EXERCISE DETAILS:
Report every line of the records that includes the word "Agustus".

Stored data:
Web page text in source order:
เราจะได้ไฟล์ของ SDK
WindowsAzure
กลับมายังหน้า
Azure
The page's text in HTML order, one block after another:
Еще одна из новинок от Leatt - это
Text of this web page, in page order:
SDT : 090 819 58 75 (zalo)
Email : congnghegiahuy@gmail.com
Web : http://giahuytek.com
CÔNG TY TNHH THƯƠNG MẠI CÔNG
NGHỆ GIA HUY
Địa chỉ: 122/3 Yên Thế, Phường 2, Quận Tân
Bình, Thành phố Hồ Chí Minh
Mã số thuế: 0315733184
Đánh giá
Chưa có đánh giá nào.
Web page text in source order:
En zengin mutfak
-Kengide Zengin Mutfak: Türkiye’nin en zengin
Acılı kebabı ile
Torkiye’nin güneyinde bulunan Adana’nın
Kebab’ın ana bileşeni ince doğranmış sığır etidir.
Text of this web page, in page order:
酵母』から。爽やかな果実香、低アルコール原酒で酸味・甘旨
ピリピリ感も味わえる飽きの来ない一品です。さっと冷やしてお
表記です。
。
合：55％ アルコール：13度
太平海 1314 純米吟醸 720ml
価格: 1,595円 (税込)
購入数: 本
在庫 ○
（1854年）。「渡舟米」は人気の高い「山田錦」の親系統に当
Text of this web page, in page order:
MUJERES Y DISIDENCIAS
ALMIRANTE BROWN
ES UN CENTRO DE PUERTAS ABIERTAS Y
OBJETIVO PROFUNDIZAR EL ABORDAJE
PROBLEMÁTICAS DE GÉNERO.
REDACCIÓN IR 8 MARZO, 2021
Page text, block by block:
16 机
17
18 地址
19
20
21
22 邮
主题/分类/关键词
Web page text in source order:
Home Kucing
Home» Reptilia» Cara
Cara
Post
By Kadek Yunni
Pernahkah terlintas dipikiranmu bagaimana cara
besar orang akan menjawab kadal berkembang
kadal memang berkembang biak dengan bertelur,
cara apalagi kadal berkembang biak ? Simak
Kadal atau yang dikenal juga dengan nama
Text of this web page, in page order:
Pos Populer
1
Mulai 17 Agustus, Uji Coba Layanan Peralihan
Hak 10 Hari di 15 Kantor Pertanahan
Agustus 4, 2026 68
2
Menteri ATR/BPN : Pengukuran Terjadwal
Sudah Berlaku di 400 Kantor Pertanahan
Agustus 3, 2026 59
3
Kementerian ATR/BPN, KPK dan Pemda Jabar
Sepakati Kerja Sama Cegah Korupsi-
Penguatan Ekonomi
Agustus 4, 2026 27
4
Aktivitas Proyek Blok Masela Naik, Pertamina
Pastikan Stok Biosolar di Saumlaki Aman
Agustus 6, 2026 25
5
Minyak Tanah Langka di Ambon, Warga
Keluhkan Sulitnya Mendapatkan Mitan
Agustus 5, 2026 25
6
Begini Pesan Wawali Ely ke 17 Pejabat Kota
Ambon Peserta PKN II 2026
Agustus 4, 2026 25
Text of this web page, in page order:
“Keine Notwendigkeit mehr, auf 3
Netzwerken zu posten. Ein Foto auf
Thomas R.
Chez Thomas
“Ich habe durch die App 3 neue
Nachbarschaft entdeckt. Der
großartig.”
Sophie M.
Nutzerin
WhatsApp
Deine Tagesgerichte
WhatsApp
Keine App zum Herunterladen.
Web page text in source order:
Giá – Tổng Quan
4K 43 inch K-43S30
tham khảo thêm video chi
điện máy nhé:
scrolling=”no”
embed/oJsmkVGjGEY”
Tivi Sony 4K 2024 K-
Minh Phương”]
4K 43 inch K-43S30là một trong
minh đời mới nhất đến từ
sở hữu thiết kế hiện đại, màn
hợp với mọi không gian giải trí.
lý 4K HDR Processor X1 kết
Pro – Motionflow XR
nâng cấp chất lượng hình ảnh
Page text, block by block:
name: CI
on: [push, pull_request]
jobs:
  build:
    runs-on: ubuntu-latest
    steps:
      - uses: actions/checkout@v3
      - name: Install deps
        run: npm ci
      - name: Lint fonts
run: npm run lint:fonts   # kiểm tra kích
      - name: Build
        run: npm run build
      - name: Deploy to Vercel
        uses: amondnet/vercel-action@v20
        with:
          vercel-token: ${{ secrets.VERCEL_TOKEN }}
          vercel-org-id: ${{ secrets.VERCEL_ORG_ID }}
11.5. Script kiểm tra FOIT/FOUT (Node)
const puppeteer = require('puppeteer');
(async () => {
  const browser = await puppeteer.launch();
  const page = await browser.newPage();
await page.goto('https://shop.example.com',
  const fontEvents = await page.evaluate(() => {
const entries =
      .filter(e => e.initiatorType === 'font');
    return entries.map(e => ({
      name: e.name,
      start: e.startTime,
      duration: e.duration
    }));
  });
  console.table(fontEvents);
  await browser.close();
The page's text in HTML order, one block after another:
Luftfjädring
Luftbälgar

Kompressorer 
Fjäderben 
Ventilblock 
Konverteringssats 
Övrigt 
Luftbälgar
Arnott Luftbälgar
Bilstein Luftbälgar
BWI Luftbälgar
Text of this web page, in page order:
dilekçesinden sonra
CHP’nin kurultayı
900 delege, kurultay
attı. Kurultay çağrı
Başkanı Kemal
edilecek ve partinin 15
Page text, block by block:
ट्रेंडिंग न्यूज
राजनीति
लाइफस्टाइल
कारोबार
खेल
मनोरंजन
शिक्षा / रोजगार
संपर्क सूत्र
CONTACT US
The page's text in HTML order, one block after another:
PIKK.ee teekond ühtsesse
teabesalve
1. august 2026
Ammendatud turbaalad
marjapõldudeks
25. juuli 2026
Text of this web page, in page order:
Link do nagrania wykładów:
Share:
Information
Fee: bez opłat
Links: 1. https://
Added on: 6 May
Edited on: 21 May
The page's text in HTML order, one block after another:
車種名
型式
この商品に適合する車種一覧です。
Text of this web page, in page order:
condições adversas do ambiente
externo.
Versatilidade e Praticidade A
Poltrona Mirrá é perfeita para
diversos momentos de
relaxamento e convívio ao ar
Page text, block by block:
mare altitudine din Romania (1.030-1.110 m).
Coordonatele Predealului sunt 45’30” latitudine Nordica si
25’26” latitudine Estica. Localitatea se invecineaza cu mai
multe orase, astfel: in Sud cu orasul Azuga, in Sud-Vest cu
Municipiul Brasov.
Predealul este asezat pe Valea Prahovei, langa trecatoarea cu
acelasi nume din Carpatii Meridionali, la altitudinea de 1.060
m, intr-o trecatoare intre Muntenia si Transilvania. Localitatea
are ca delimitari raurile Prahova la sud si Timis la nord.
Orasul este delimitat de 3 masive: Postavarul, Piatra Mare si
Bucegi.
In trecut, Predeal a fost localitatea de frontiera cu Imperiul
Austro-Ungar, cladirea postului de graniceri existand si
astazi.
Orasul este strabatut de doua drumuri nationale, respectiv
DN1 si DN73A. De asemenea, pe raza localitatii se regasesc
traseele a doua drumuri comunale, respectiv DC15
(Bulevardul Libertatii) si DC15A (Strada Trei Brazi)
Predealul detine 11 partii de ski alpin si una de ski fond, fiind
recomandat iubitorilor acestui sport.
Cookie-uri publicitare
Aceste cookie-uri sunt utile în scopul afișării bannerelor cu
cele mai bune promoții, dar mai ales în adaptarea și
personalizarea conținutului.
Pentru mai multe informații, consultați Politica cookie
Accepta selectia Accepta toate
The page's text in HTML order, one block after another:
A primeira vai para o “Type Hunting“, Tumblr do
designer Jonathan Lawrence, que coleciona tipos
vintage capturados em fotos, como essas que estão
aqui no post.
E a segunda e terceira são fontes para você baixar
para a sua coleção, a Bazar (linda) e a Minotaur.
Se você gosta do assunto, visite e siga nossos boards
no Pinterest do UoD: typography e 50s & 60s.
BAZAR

ANSWER:
Mulai 17 Agustus, Uji Coba Layanan Peralihan
Agustus 4, 2026 68
Agustus 3, 2026 59
Agustus 4, 2026 27
Agustus 6, 2026 25
Agustus 5, 2026 25
Agustus 4, 2026 25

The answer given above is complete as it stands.